Exercise brief: Below are records to print word for word; include none of their pictures.

Data extracted from a collection
== Segment start ==
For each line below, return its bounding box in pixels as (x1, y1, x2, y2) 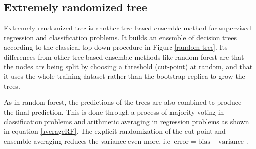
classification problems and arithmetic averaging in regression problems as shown (4, 116, 249, 126)
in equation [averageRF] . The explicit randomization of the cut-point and (4, 126, 226, 136)
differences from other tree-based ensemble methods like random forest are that (4, 51, 244, 61)
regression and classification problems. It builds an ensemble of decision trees (4, 32, 237, 42)
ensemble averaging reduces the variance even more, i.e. (4, 135, 172, 146)
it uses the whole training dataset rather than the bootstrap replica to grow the (4, 71, 245, 81)
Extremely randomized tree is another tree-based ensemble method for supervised (4, 23, 251, 33)
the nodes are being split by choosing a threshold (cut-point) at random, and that (4, 61, 253, 71)
== Segment end ==
Response:
For each line below, return its bounding box in pixels as (x1, y1, x2, y2) 
classification problems and arithmetic averaging in regression problems as shown (4, 116, 249, 126)
in equation [averageRF] . The explicit randomization of the cut-point and (4, 126, 226, 136)
differences from other tree-based ensemble methods like random forest are that (4, 51, 244, 61)
regression and classification problems. It builds an ensemble of decision trees (4, 32, 237, 42)
ensemble averaging reduces the variance even more, i.e. (4, 135, 172, 146)
it uses the whole training dataset rather than the bootstrap replica to grow the (4, 71, 245, 81)
Extremely randomized tree is another tree-based ensemble method for supervised (4, 23, 251, 33)
the nodes are being split by choosing a threshold (cut-point) at random, and that (4, 61, 253, 71)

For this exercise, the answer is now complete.